Provided entries:
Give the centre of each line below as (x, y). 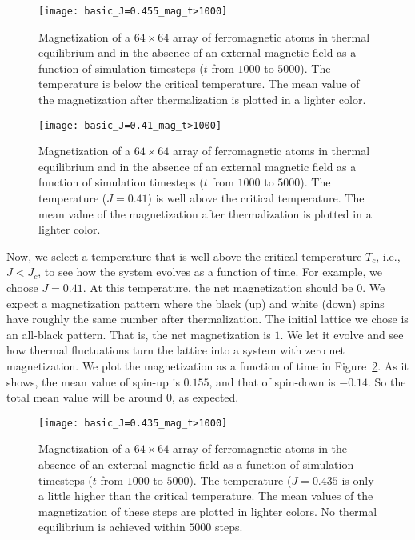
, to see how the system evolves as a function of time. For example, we (210, 272)
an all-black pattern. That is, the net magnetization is (139, 334)
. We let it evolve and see (342, 334)
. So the (387, 381)
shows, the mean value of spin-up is (93, 381)
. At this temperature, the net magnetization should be (218, 288)
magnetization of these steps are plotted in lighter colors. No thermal (208, 511)
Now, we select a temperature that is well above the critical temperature (184, 256)

What is required: Take the listing and print it again exactly, but without any pictures.

Exercise solution:
Give the centre of each line below as (x, y). 
, to see how the system evolves as a function of time. For example, we (210, 272)
an all-black pattern. That is, the net magnetization is (139, 334)
. We let it evolve and see (342, 334)
. So the (387, 381)
shows, the mean value of spin-up is (93, 381)
. At this temperature, the net magnetization should be (218, 288)
magnetization of these steps are plotted in lighter colors. No thermal (208, 511)
Now, we select a temperature that is well above the critical temperature (184, 256)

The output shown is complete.